• Extracted information:
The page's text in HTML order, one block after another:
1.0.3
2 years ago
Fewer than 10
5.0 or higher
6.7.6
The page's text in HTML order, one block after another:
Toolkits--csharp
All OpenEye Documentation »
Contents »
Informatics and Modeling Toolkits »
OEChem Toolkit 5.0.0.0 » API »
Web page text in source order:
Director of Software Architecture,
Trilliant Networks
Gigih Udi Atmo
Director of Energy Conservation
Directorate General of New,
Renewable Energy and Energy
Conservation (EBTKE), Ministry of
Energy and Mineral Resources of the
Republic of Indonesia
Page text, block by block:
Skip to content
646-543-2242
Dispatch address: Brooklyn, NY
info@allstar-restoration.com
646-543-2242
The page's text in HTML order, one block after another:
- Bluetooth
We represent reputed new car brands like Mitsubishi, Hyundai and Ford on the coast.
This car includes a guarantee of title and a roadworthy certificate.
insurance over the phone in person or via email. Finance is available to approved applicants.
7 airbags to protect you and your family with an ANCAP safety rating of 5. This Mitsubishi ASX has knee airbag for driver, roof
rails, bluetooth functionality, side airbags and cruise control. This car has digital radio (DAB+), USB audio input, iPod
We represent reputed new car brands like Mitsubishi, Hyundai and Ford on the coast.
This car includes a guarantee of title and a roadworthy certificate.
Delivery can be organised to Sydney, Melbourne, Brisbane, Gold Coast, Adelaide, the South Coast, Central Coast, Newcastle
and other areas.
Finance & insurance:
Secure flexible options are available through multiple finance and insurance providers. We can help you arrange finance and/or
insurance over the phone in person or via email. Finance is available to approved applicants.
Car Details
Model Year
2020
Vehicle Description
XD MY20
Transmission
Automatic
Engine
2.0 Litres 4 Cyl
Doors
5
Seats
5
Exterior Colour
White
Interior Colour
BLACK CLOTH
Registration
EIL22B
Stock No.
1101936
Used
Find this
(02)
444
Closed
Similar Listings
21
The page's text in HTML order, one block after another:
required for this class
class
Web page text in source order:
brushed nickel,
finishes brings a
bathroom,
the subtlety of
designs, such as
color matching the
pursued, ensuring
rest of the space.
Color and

• About this exercise: Go back to the listing above and please repeat it exactly.

• Output below:
The page's text in HTML order, one block after another:
1.0.3
2 years ago
Fewer than 10
5.0 or higher
6.7.6
The page's text in HTML order, one block after another:
Toolkits--csharp
All OpenEye Documentation »
Contents »
Informatics and Modeling Toolkits »
OEChem Toolkit 5.0.0.0 » API »
Web page text in source order:
Director of Software Architecture,
Trilliant Networks
Gigih Udi Atmo
Director of Energy Conservation
Directorate General of New,
Renewable Energy and Energy
Conservation (EBTKE), Ministry of
Energy and Mineral Resources of the
Republic of Indonesia
Page text, block by block:
Skip to content
646-543-2242
Dispatch address: Brooklyn, NY
info@allstar-restoration.com
646-543-2242
The page's text in HTML order, one block after another:
- Bluetooth
We represent reputed new car brands like Mitsubishi, Hyundai and Ford on the coast.
This car includes a guarantee of title and a roadworthy certificate.
insurance over the phone in person or via email. Finance is available to approved applicants.
7 airbags to protect you and your family with an ANCAP safety rating of 5. This Mitsubishi ASX has knee airbag for driver, roof
rails, bluetooth functionality, side airbags and cruise control. This car has digital radio (DAB+), USB audio input, iPod
We represent reputed new car brands like Mitsubishi, Hyundai and Ford on the coast.
This car includes a guarantee of title and a roadworthy certificate.
Delivery can be organised to Sydney, Melbourne, Brisbane, Gold Coast, Adelaide, the South Coast, Central Coast, Newcastle
and other areas.
Finance & insurance:
Secure flexible options are available through multiple finance and insurance providers. We can help you arrange finance and/or
insurance over the phone in person or via email. Finance is available to approved applicants.
Car Details
Model Year
2020
Vehicle Description
XD MY20
Transmission
Automatic
Engine
2.0 Litres 4 Cyl
Doors
5
Seats
5
Exterior Colour
White
Interior Colour
BLACK CLOTH
Registration
EIL22B
Stock No.
1101936
Used
Find this
(02)
444
Closed
Similar Listings
21
The page's text in HTML order, one block after another:
required for this class
class
Web page text in source order:
brushed nickel,
finishes brings a
bathroom,
the subtlety of
designs, such as
color matching the
pursued, ensuring
rest of the space.
Color and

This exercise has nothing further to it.